I have never used him, and the repair is likely to be expensive. Other wise, one of the RLT forum hummer "specialists" may jump in with a suggestion.


----------



## JonW (Mar 23, 2005)

That watchrepairs place is whom Accutrons UK used to use. Accutrons UK seems to be pretty much the only accutrons place in the UK for these watches now to sell parts (mostly crystals for SV conversions and corrected batteries - ie voltage corrected in case your watch runs fast on a 389). I think they wanted 100GBP when I had a hand slipping on my 70s 214 combined with a service... depends on what you think its worth.
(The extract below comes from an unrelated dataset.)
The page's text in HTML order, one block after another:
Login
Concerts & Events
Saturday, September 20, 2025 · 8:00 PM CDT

Paul (silverhawk) may be able to help but is no doubt busier with his cool new website than inside watches! 

There are lots of places in the US who could do it, check them out on the web or the accutrons yahoo group - its cheaper but you have to avoid the customs bill when you get it sent back and some senders wont write what you want on the parcel etc so keep records you sent the watch out the country in case of any debate - proof of sending is good. Sounds like if the watch isnt working with a battery then youve blown someting when it kickstarted with the new cell... one should never really just whack a new battery in an old accutron thats not had one in for ages....


----------



## Peter Ward (Sep 17, 2005)

In case you're still looking, there's a US shop on eBay, starfinding, that services Accutrons and also supplies batteries.

best wishes

Peter


----------



## Griff (Feb 23, 2003)

Do any of the electronic watches come with an alarm feature?
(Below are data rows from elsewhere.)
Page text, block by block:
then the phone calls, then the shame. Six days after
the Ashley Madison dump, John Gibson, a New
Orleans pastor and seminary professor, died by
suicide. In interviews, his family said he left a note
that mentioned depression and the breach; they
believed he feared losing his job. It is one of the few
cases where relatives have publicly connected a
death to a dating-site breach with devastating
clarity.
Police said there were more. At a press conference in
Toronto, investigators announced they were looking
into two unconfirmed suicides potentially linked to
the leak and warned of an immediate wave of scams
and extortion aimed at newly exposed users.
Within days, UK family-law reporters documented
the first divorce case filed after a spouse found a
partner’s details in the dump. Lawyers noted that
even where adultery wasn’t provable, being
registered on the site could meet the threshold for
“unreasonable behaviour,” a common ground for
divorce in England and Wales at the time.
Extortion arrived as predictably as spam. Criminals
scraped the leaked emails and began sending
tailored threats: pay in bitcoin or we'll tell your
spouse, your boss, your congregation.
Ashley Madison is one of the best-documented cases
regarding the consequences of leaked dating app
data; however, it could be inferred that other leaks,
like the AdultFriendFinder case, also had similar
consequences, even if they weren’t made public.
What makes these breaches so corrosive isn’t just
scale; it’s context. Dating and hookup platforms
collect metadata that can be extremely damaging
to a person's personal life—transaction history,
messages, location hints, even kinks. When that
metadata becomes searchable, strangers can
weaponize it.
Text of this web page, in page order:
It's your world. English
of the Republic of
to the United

If so, I suppose it would be called a "Hum Dinger"


----------



## mach 0.0013137 (Jan 10, 2005)

Griff said:


> Do any of the electronic watches come with an alarm feature?
> 
> If so, I suppose it would be called a "Hum Dinger"


----------



## foztex (Nov 6, 2005)

Griff said:


> Do any of the electronic watches come with an alarm feature?
> 
> If so, I suppose it would be called a "Hum Dinger"


Groan
















I just picked up one of these as part of a job lot of LED's. they are really interesting movements with the motor and initial cog totally exposed when you take the back off, I'll try and take some pics.

Foz


----------



## pugster (Nov 22, 2004)

i'll admit i like hummers and have owned a few over the years,sadly i now longer buy them as they tend to give up the ghost on me and repair bills have too many zero's







,i understand the index mech is a pain on them and they need to be worked on under a microscope so kudos to anyone who can repair them.


----------